Editorial Scratch CIDA, save $2 billion

It seems that one hand of government does not know what the other is doing.

Finance Minister Michael Wilson has told his provincial counterparts that the federal government is under severe pressure to cut spending. Citing “budgetary problems,” he told the have- not provinces that Ottawa could not find the higher amount of equalization payments they had been led to believe would be forthcoming. Perhaps he should take a hard look at CIDA (Canada’s International Development Agency) which spends upwards of $2 billion each year and with apparent abandon.
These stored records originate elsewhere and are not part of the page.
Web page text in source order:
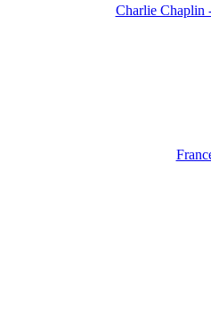
Charlie Chaplin
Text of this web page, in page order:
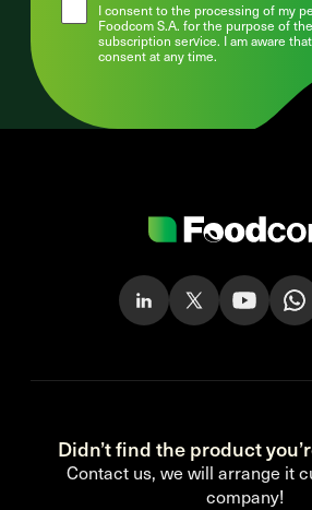
I consent to the processing of my
Foodcom S.A. for the purpose of
subscription service. I am aware
consent at any time.
Didn’t find the product
Contact us, we will arrange it
company!
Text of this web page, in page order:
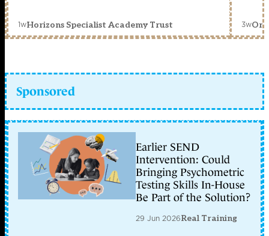
1wHorizons Specialist Academy Trust 3w
Sponsored
Earlier SEND
Intervention: Could
Bringing Psychometric
Testing Skills In-House
Be Part of the Solution?
29 Jun 2026Real Training
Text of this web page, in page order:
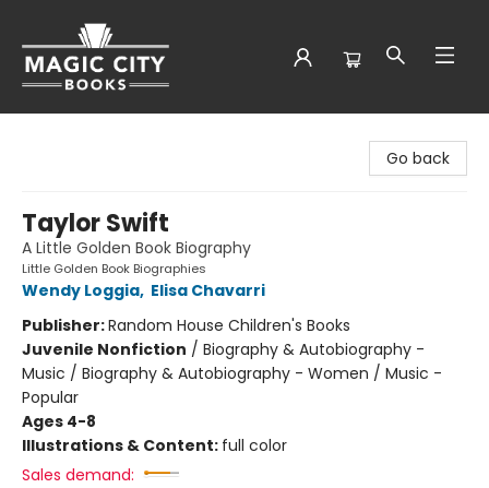
Go back
Taylor Swift
A Little Golden Book Biography
Little Golden Book Biographies
Wendy Loggia, Elisa Chavarri
Publisher:Random House Children's Books
Juvenile Nonfiction / Biography & Autobiography -
Music / Biography & Autobiography - Women / Music -
Popular
Ages 4-8
Illustrations & Content: full color
Sales demand:
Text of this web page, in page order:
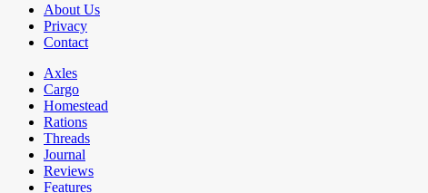
About Us
Privacy
Contact
Axles
Cargo
Homestead
Rations
Threads
Journal
Reviews
Features
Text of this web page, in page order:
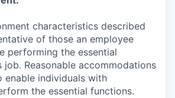
characteristics described
of those an employee
performing the essential
Reasonable accommodations
enable individuals with
the essential functions.
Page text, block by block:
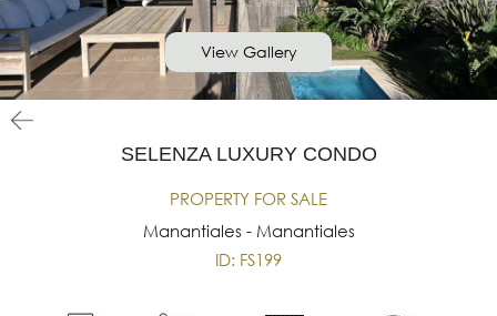
View Gallery
SELENZA LUXURY CONDO
PROPERTY FOR SALE
Manantiales - Manantiales
ID: FS199
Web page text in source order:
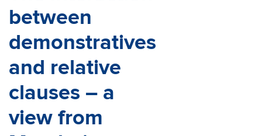
between
demonstratives
and relative
clauses – a
view from
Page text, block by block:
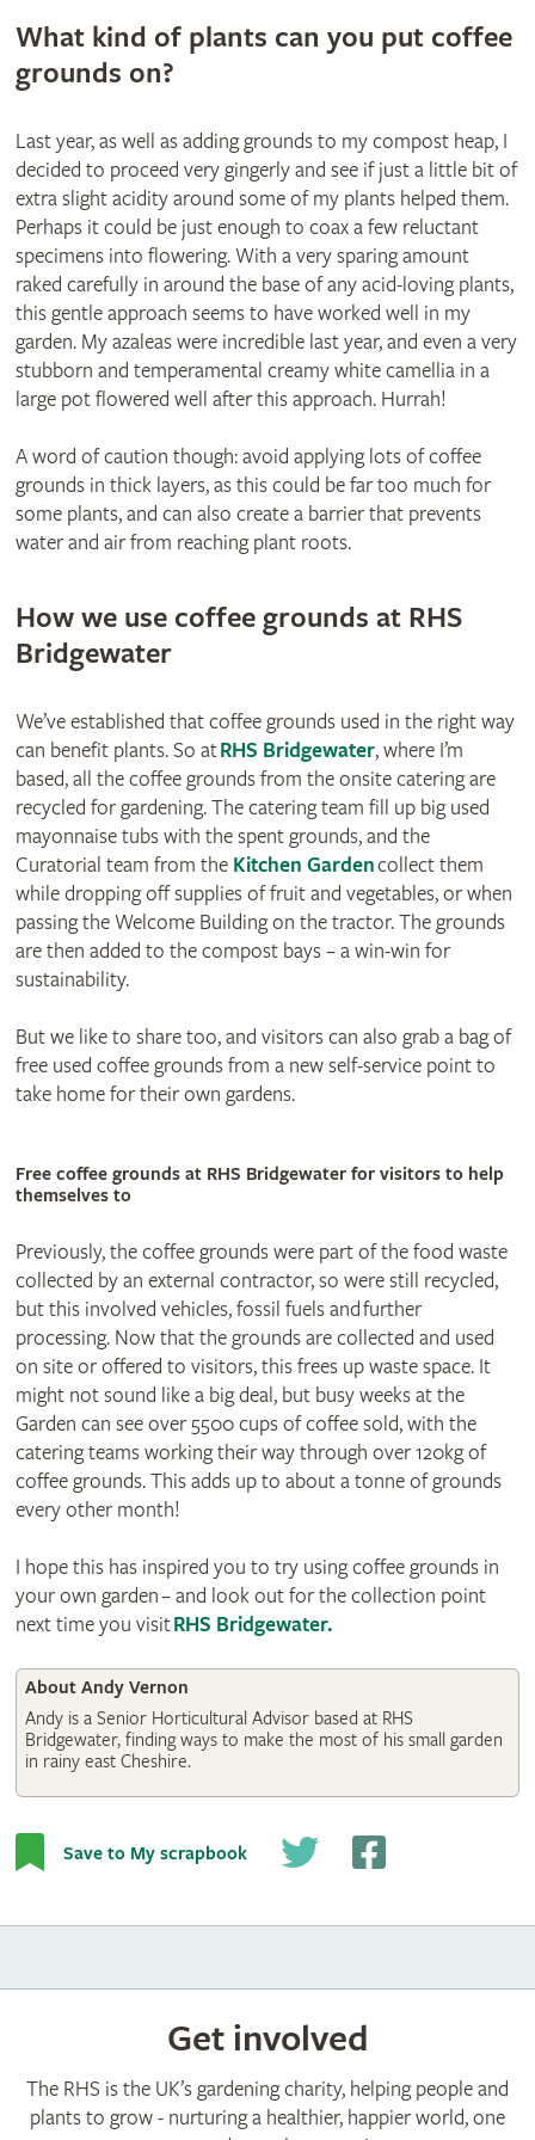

At the very time Ottawa was rejecting provincial pleas for more funding, came a story revealing that CIDA was not only paying a Montreal firm $35 million of federal money to try to rejuvenate a bankrupt state-owned sawmill in Zaire, but has now hired another Quebec firm (at a cost of $1.8 million) to ensure that the first firm abides by its contract to operate the rundown plant. One of the problems, it seems, is that some 25% of the logs being cut by the contractor fail to even reach the mill. Another, it seems, is with the son of the country’s president who apparently purchased large quantities of lumber from the plant but refuses to pay for it.

Why in blazes should our hard-pressed federal treasury be pouring money into a sawmill in Africa? Our own mills here are in deep trouble, with layoffs and closures the order of the day. They would dearly like government handouts.

For a $2-billion saving, we would be inclined to axe the entire CIDA agency.